Universal Conductance Fluctuations in Single-crystalline RuO2 Nanowires

• Main Authors: Lien, An-Shao, 連安劭
• Other Authors: Lin, John-Jong
• Format: Others
• Language: zh-TW
• Published: 2009
• Online Access: http://ndltd.ncl.edu.tw/handle/21445977922551322950

碩士 === 國立交通大學 === 物理研究所 === 97 === Recently, as progresses in computer instustry, the electronic devices are made smaller and smaller.

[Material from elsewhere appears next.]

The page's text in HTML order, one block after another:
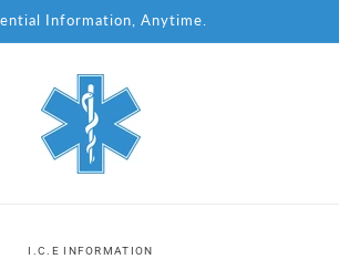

In such small systems, classical Boltzmann transport theorem is not applied and quantum modification must be added. As a result, quantum interference phenomena have been important topics in physics. The weak localization effect has been studied for a long time and has become a convenient tool to determine the dephasing time. On the other hand, there are less articles about universal conductance fluctuations, which has been pointed out having great potential for researches. Due to its sensitivity to mobile impurities, direct observations to atomic or even subatomic movements of impurities is possible and can be applied in many fields. Using the e-beam lithography process to make four-porbe contacts, we measured the electric properties of individual single-crystalline RuO2 nanowires at low temperature. We observed increasing conductance fluctuations as temperature decreased, which has been thought as a feature of universal conductance fluctuations. By analysis, the UCF should come from a one dimension system. But with thermal averaging effect, the data can’t be fit very well. We didn’t observe the reduction of fluctuation magnitude in the present of magnetic field. In R-T data, the increasing resistivity at low temperature was much more larger than the contribution of weak localization effect and electron-electron interaction, and maybe caused by two-level system Kondo effect. We suppose that the universal conductance fluctuations are due to the two-level systems formed by point defects in nanowires. Results of R-T data also support this argument.